Looks like something else to add to the RSS Bandit TODO list.

I've been thinking that something like this is necessary after reading Robert Scoble's post 1296 newsfeeds +are+ sustainable where he wrote

Here's my workflow:

At about 5 p.m. every day I tell NewsGator to get me my feeds. It is downloading them in the background as I speak.

Then I open each folder that's bold...

Then I only read the headlines. I'm getting very good at ignoring headlines with subjects like "isn't my cat cute?" See, that's another productivity point. Robin probably assumes I read all the crap that people post. I don't. I only read those things that MIGHT be interesting. If I find a headline that's interesting, then I scan the article it is associated with. I don't read it. Just scan at that point. Usually that means reading the first paragraph and scanning the rest for later.
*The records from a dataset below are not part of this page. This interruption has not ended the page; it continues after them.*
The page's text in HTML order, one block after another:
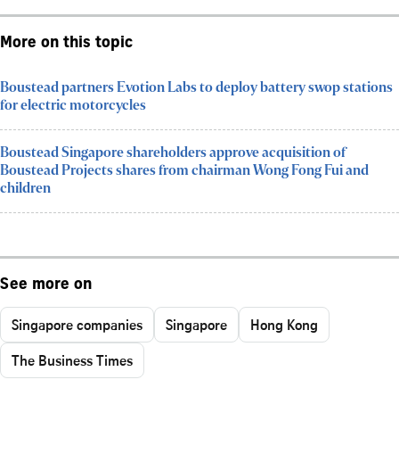
More on this topic
Boustead partners Evotion Labs to deploy battery swop stations
for electric motorcycles
Boustead Singapore shareholders approve acquisition of
Boustead Projects shares from chairman Wong Fong Fui and
children
See more on
Singapore companies Singapore
Hong Kong
The Business Times
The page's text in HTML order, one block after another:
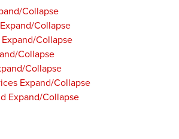
Collapse
Expand/Collapse
Expand/Collapse
Collapse
Collapse
Expand/Collapse
Expand/Collapse
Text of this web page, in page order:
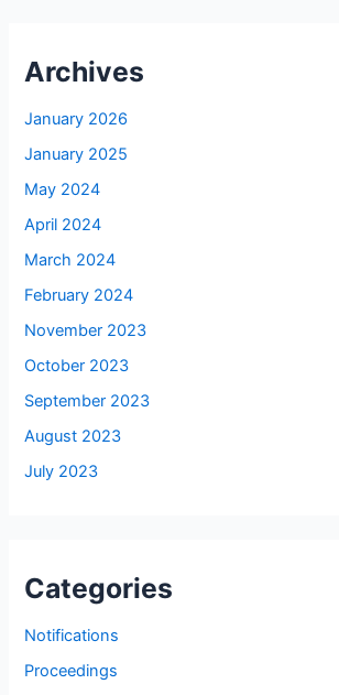
Archives
January 2026
January 2025
May 2024
April 2024
March 2024
February 2024
November 2023
October 2023
September 2023
August 2023
July 2023
Categories
Notifications
Proceedings

I've found that reading headlines isn't always the best way to find good stuff and wouldn't mind a way to quickly scan all the articles in a category that goes beyond eyeballing a bunch of headlines. However I'm going to avoid Jon Udell's advice about XHTML-izing all the HTML content in feeds is the way to get you there. Been there, done that, not going back. The approach used by FeedDemon is a step in the right direction and doesn't require absorbing the problems that comes with trying to convert the ill-formed markup that typically shows up in feeds to XHTML.
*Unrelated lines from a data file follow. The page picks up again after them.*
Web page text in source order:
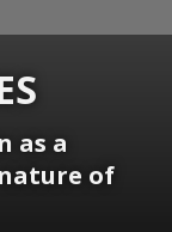
as a
of
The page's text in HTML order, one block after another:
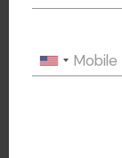
Mobile
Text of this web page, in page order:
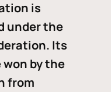
is
under the
Its
by the
from
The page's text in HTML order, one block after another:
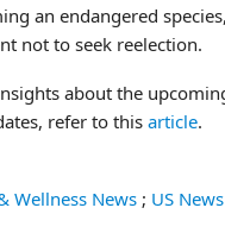
an endangered
not to seek reelection.
about the
refer to this article.
Wellness News ; US News
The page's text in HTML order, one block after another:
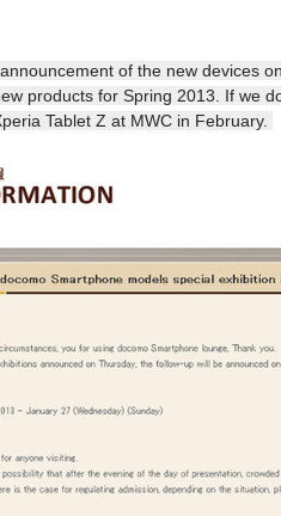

Categories: RSS Bandit | XML

February 21, 2004

@ 09:15 PM

Comments [2]

Microsoft XML Web Services Architect Joins the Atom Effort

In his post entitled Back in the Saddle Don Box writes

My main takeaway was that it's time to get on board with Atom - Sam is a master cat herder and I for one am ready to join the other kittens.

This is good news. Anyone who's read my blog probably can discern that I think the ATOM syndication format is a poorly conceived, waste of effort that unnecessarily fragments the website syndication world. On the other hand the ATOM API especially the bits about SOAP enabled clients are a welcome upgrade to the existing landscape of blog posting/editing APIs.
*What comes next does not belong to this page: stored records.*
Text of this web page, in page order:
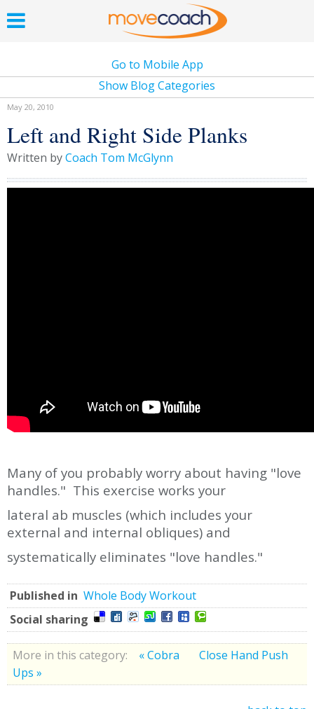
Go to Mobile App
Show Blog Categories
May 20, 2010
Left and Right Side Planks
Written byCoach Tom McGlynn
Many of you probably worry about having "love
handles." This exercise works your
lateral ab muscles (which includes your
external and internal obliques) and
systematically eliminates "love handles."
Published in Whole Body Workout
Social sharing
More in this category: « Cobra
Close Hand Push
Ups »

My experiences considerng how to implement the ATOM API in RSS Bandit have highlighted a one or two places where the API seems 'problematic' which actually point more to holes in the XML Web Services architecture than actual problems with the API. The two scenarios that come most readily to mind are

Currently if a user would wants to post a comment to their blog using client software they need to configure all sorts of technical settings such as which API to use, port numbers, end point URLs and a lot more. For example, look at what one has to post to a dasBlog weblog from w.bloggar Ideally, the end user should just be able to point their client at their blog URL (e.g. http://www.25hoursaday.com/weblog) and it figures out the rest.
The current ATOM specs describe a technique for discovering the web service end points a blog exposes which involves downloading the HTML page and parsing out all the <link> tags. I've disagreed with this approach in the past but the fact is that it does get the job done.

What this situation has pointed out to me is that there is no generic way to go up to a website and find out what XML Web Service end points it exposes. For example, if you wanted to tell all the publiclly available Web Services provided by Microsoft you'd have to read Aaron Skonnard's A Survey of Publicly Available Web Services at Microsoft instead of somehow discovering this programmatically. Maybe this is what UDDI was designed for?
Different blogs allow different syntax for posting comments. I've lost count of the amount of times I've posted a comment to a blog and wanted to provide a link but couldn't tell whether to just use a naked URL (http://www.example.com) or a hyperlink (<a href=“http://www.example.com“>example link</a>). Being that RSS Bandit has supported the CommentAPI for a while now I've constantly been frustrated by the inability to tell what kind of markup or markup subset the blog allows in comments. A couple of blogs provide formatting rules when one is posting a comment but there really is no programmatic way to discover this.

Another class of capabilities I'd like to discover dynamically is which features a blog supports. For instance, the ATOM API spec used to have a 'Search facet' which was removed because it seemed to many people thought it'd be onerous to implement. What I'd have preferred would have been for it to be optional then clients could dynamically discover whether the ATOM end point had search capabilities and if so how rich they were.

The limitation here is that there isn't a generic way to discover and enunciate the fine grained capabilities of an XML Web Service end point. At least not one I am familiar with.

It would be nice to see what someone like Don Box can bring to the table in showing how to architect and implement such a loosely coupled XML Web Service based system on the World Wide Web.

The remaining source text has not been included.